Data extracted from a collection

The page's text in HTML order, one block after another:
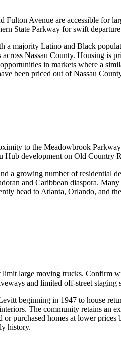
Avenue are accessible for
State Parkway for swift
a majority Latino and Black
Nassau County. Housing is
in markets where a
been priced out of Nassau
to the Meadowbrook
development on Old Country
a growing number of residential
and Caribbean diaspora.
head to Atlanta, Orlando, and
large moving trucks. Confirm
and limited off-street staging
beginning in 1947 to house
The community retains an
purchased homes at lower prices
history.
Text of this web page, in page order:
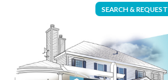
SEARCH & REQUEST
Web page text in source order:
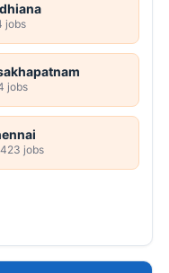
jobs
jobs
jobs
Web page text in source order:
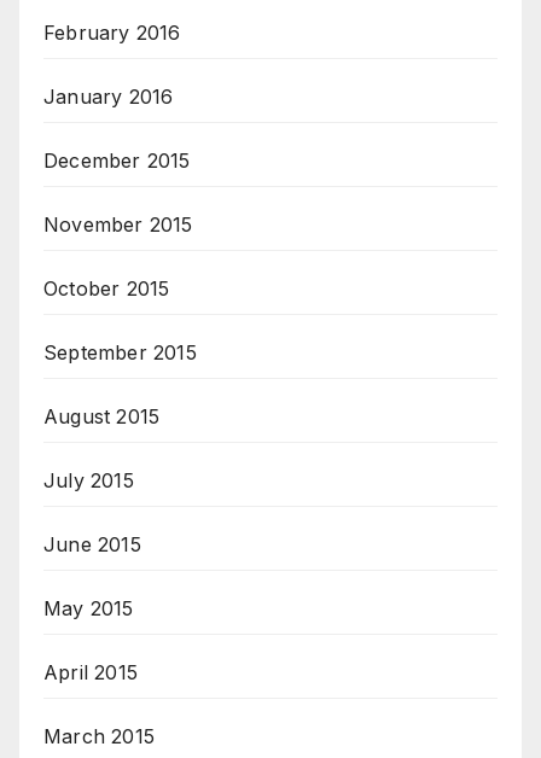
February 2016
January 2016
December 2015
November 2015
October 2015
September 2015
August 2015
July 2015
June 2015
May 2015
April 2015
March 2015
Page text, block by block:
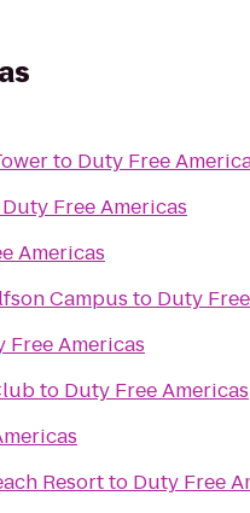
to Duty Free
Duty Free Americas
Americas
Campus to Duty
Free Americas
to Duty Free Americas
Resortto Duty Free
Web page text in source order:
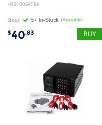
HSB100SATBK
Stock (Available)
$40.83
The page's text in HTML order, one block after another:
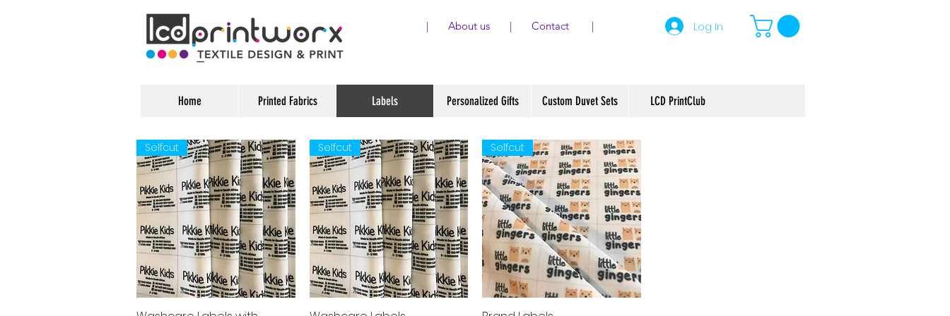
Log In
| About us | Contact |
Home Printed Fabrics Labels Personalized Gifts Custom Duvet Sets LCD PrintClub
Selfcut Selfcut Selfcut
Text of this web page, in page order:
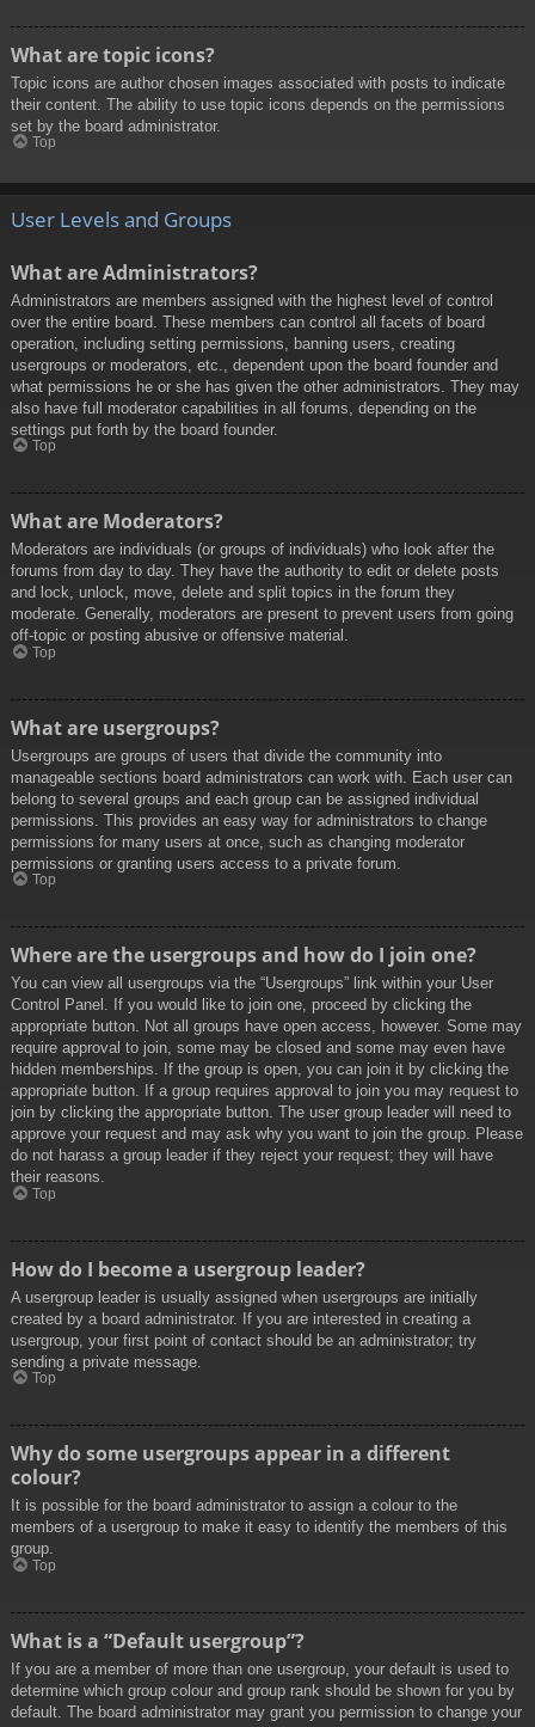
What are topic icons?
Topic icons are author chosen images associated with posts to indicate
their content. The ability to use topic icons depends on the permissions
set by the board administrator.
Top
User Levels and Groups
What are Administrators?
Administrators are members assigned with the highest level of control
over the entire board. These members can control all facets of board
operation, including setting permissions, banning users, creating
usergroups or moderators, etc., dependent upon the board founder and
what permissions he or she has given the other administrators. They may
also have full moderator capabilities in all forums, depending on the
settings put forth by the board founder.
Top
What are Moderators?
Moderators are individuals (or groups of individuals) who look after the
forums from day to day. They have the authority to edit or delete posts
and lock, unlock, move, delete and split topics in the forum they
moderate. Generally, moderators are present to prevent users from going
off-topic or posting abusive or offensive material.
Top
What are usergroups?
Usergroups are groups of users that divide the community into
manageable sections board administrators can work with. Each user can
belong to several groups and each group can be assigned individual
permissions. This provides an easy way for administrators to change
permissions for many users at once, such as changing moderator
permissions or granting users access to a private forum.
Top
Where are the usergroups and how do I join one?
You can view all usergroups via the “Usergroups” link within your User
Control Panel. If you would like to join one, proceed by clicking the
appropriate button. Not all groups have open access, however. Some may
require approval to join, some may be closed and some may even have
hidden memberships. If the group is open, you can join it by clicking the
appropriate button. If a group requires approval to join you may request to
join by clicking the appropriate button. The user group leader will need to
approve your request and may ask why you want to join the group. Please
do not harass a group leader if they reject your request; they will have
their reasons.
Top
How do I become a usergroup leader?
A usergroup leader is usually assigned when usergroups are initially
created by a board administrator. If you are interested in creating a
usergroup, your first point of contact should be an administrator; try
sending a private message.
Top
Why do some usergroups appear in a different
colour?
It is possible for the board administrator to assign a colour to the
members of a usergroup to make it easy to identify the members of this
group.
Top
What is a “Default usergroup”?
If you are a member of more than one usergroup, your default is used to
determine which group colour and group rank should be shown for you by
default. The board administrator may grant you permission to change your
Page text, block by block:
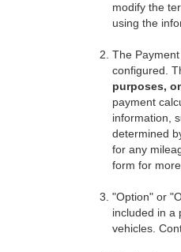
modify the
using the
The
configured.
purposes,
payment
information,
determined
for any
form for
"Option" or
included in a
vehicles.
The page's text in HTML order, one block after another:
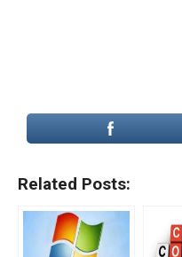
Related Posts:
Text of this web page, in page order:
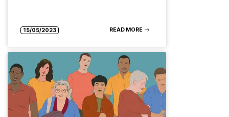
15/05/2023 READ MORE
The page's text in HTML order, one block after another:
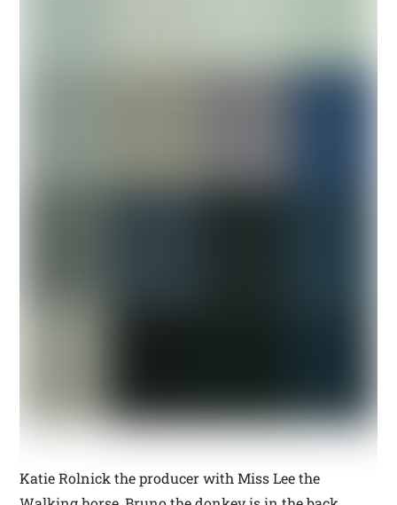
Katie Rolnick the producer with Miss Lee the
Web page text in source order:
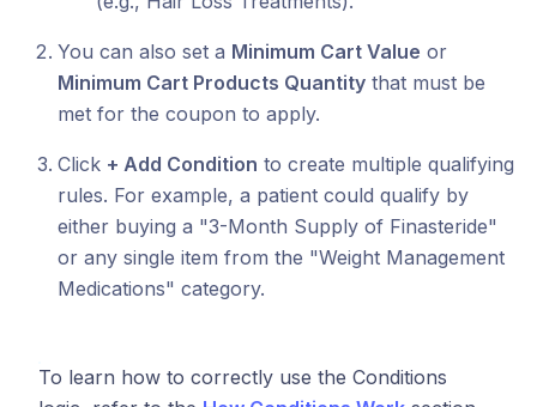
You can also set a Minimum Cart Value or
Minimum Cart Products Quantity that must be
met for the coupon to apply.
Click + Add Condition to create multiple qualifying
rules. For example, a patient could qualify by
either buying a "3-Month Supply of Finasteride"
or any single item from the "Weight Management
Medications" category.
To learn how to correctly use the Conditions

**YOUR INSTRUCTIONS**
The records above are to be restated word for word, excluding all pictures.

**ANSWER AREA**
The page's text in HTML order, one block after another:
Avenue are accessible for
State Parkway for swift
a majority Latino and Black
Nassau County. Housing is
in markets where a
been priced out of Nassau
to the Meadowbrook
development on Old Country
a growing number of residential
and Caribbean diaspora.
head to Atlanta, Orlando, and
large moving trucks. Confirm
and limited off-street staging
beginning in 1947 to house
The community retains an
purchased homes at lower prices
history.
Text of this web page, in page order:
SEARCH & REQUEST
Web page text in source order:
jobs
jobs
jobs
Web page text in source order:
February 2016
January 2016
December 2015
November 2015
October 2015
September 2015
August 2015
July 2015
June 2015
May 2015
April 2015
March 2015
Page text, block by block:
to Duty Free
Duty Free Americas
Americas
Campus to Duty
Free Americas
to Duty Free Americas
Resortto Duty Free
Web page text in source order:
HSB100SATBK
Stock (Available)
$40.83
The page's text in HTML order, one block after another:
Log In
| About us | Contact |
Home Printed Fabrics Labels Personalized Gifts Custom Duvet Sets LCD PrintClub
Selfcut Selfcut Selfcut
Text of this web page, in page order:
What are topic icons?
Topic icons are author chosen images associated with posts to indicate
their content. The ability to use topic icons depends on the permissions
set by the board administrator.
Top
User Levels and Groups
What are Administrators?
Administrators are members assigned with the highest level of control
over the entire board. These members can control all facets of board
operation, including setting permissions, banning users, creating
usergroups or moderators, etc., dependent upon the board founder and
what permissions he or she has given the other administrators. They may
also have full moderator capabilities in all forums, depending on the
settings put forth by the board founder.
Top
What are Moderators?
Moderators are individuals (or groups of individuals) who look after the
forums from day to day. They have the authority to edit or delete posts
and lock, unlock, move, delete and split topics in the forum they
moderate. Generally, moderators are present to prevent users from going
off-topic or posting abusive or offensive material.
Top
What are usergroups?
Usergroups are groups of users that divide the community into
manageable sections board administrators can work with. Each user can
belong to several groups and each group can be assigned individual
permissions. This provides an easy way for administrators to change
permissions for many users at once, such as changing moderator
permissions or granting users access to a private forum.
Top
Where are the usergroups and how do I join one?
You can view all usergroups via the “Usergroups” link within your User
Control Panel. If you would like to join one, proceed by clicking the
appropriate button. Not all groups have open access, however. Some may
require approval to join, some may be closed and some may even have
hidden memberships. If the group is open, you can join it by clicking the
appropriate button. If a group requires approval to join you may request to
join by clicking the appropriate button. The user group leader will need to
approve your request and may ask why you want to join the group. Please
do not harass a group leader if they reject your request; they will have
their reasons.
Top
How do I become a usergroup leader?
A usergroup leader is usually assigned when usergroups are initially
created by a board administrator. If you are interested in creating a
usergroup, your first point of contact should be an administrator; try
sending a private message.
Top
Why do some usergroups appear in a different
colour?
It is possible for the board administrator to assign a colour to the
members of a usergroup to make it easy to identify the members of this
group.
Top
What is a “Default usergroup”?
If you are a member of more than one usergroup, your default is used to
determine which group colour and group rank should be shown for you by
default. The board administrator may grant you permission to change your
Page text, block by block:
modify the
using the
The
configured.
purposes,
payment
information,
determined
for any
form for
"Option" or
included in a
vehicles.
The page's text in HTML order, one block after another:
Related Posts:
Text of this web page, in page order:
15/05/2023 READ MORE
The page's text in HTML order, one block after another:
Katie Rolnick the producer with Miss Lee the
Web page text in source order:
You can also set a Minimum Cart Value or
Minimum Cart Products Quantity that must be
met for the coupon to apply.
Click + Add Condition to create multiple qualifying
rules. For example, a patient could qualify by
either buying a "3-Month Supply of Finasteride"
or any single item from the "Weight Management
Medications" category.
To learn how to correctly use the Conditions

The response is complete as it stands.